UNITED STATES
SECURITIES AND EXCHANGE COMMISSION
WASHINGTON, D.C. 20549
FORM 8-K
CURRENT REPORT
Pursuant to Section 13 or 15(d) of the Securities Exchange Act of 1934
Date of Report (Date of Earliest Event Reported): | October 18, 2012 |
EpiCept Corporation
__________________________________________
(Exact name of registrant as specified in its charter)
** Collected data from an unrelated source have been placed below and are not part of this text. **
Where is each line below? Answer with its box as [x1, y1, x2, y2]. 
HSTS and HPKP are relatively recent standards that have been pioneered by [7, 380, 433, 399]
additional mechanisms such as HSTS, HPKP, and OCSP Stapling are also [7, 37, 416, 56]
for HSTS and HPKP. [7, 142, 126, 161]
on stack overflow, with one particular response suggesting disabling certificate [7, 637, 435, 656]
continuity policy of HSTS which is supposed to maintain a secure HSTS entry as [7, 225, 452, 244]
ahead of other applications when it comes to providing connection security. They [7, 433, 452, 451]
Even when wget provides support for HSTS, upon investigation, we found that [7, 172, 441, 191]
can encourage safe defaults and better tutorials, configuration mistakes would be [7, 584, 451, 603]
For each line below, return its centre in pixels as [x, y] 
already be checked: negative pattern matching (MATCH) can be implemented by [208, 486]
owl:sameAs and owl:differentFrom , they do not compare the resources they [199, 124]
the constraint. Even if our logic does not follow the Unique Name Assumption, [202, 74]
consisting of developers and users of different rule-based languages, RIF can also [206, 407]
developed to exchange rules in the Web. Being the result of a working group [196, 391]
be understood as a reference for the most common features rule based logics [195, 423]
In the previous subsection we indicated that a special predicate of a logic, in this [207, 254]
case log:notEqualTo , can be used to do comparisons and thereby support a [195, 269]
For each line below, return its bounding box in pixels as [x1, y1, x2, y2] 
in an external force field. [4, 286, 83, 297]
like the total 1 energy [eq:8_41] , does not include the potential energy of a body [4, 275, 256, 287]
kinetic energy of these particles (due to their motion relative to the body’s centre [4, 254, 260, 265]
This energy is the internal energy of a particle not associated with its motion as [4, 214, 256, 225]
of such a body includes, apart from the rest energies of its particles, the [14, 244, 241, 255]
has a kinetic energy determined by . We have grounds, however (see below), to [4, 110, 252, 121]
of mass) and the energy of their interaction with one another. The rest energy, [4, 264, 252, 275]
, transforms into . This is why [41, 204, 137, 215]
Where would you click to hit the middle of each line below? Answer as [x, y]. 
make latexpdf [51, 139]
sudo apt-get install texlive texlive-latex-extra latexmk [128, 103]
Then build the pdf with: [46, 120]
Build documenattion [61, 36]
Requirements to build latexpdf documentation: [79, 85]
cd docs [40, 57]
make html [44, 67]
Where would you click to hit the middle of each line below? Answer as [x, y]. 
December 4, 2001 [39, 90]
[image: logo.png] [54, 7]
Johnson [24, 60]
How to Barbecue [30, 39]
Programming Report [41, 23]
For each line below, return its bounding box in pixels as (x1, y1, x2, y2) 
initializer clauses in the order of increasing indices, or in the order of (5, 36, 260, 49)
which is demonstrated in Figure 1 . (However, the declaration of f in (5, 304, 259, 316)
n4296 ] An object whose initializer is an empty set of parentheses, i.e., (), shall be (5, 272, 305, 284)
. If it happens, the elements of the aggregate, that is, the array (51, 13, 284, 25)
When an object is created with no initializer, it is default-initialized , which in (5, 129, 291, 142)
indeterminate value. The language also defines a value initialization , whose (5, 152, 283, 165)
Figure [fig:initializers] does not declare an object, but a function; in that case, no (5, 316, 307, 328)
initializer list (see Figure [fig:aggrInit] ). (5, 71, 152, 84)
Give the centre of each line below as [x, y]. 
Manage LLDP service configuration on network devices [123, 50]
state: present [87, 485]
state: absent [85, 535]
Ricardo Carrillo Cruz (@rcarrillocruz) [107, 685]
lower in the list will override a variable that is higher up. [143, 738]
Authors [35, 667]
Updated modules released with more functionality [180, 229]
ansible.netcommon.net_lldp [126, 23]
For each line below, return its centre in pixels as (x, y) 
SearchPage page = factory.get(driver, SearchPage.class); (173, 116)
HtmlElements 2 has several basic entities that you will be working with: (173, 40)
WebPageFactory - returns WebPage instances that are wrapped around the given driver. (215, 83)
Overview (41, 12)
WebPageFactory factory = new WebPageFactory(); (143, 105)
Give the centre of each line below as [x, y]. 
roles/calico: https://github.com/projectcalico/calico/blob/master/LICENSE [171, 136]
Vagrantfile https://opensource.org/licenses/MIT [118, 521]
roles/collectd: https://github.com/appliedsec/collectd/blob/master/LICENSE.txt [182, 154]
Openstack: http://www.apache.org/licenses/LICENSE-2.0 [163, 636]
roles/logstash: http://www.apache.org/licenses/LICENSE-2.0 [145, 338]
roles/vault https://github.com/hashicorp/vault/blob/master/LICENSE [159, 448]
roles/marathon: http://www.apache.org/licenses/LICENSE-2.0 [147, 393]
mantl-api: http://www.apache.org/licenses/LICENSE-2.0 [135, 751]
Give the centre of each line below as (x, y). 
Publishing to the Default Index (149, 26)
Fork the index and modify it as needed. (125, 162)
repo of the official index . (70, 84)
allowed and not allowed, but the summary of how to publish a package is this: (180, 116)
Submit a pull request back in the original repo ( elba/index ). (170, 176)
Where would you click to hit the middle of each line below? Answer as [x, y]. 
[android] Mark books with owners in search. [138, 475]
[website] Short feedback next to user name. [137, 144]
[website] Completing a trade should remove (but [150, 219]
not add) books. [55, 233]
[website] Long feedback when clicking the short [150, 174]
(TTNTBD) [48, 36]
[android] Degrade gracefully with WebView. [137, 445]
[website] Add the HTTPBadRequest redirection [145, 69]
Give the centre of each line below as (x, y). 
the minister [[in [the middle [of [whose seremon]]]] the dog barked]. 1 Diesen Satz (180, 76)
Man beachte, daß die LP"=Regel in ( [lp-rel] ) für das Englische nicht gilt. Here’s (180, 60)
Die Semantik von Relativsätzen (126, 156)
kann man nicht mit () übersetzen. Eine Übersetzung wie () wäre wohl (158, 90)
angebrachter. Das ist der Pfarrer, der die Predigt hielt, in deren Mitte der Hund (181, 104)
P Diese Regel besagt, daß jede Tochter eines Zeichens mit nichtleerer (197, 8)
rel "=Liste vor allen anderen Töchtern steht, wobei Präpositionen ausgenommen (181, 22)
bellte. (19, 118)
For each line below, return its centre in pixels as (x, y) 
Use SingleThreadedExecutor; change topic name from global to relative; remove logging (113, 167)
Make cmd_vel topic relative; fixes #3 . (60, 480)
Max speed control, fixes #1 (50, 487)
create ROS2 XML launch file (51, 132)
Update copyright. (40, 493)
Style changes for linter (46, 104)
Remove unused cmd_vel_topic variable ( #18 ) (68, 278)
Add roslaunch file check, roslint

Delaware | 000-51290 | 52-1841431 |
_____________________ (State or other jurisdiction |
_____________ (Commission |
______________ (I.R.S. Employer |
of incorporation) | File Number) | Identification No.) |
777 Old Saw Mill River Rd., Tarrytown, New York | 10591 | |
_________________________________ (Address of principal executive offices) |
___________ (Zip Code) |
Registrants telephone number, including area code: | 914-606-3500 |
Not Applicable
______________________________________________
Former name or former address, if changed since last report
Check the appropriate box below if the Form 8-K filing is intended to simultaneously satisfy the filing obligation of the registrant under any of the following provisions:
[ ] Written communications pursuant to Rule 425 under the Securities Act (17 CFR 230.425)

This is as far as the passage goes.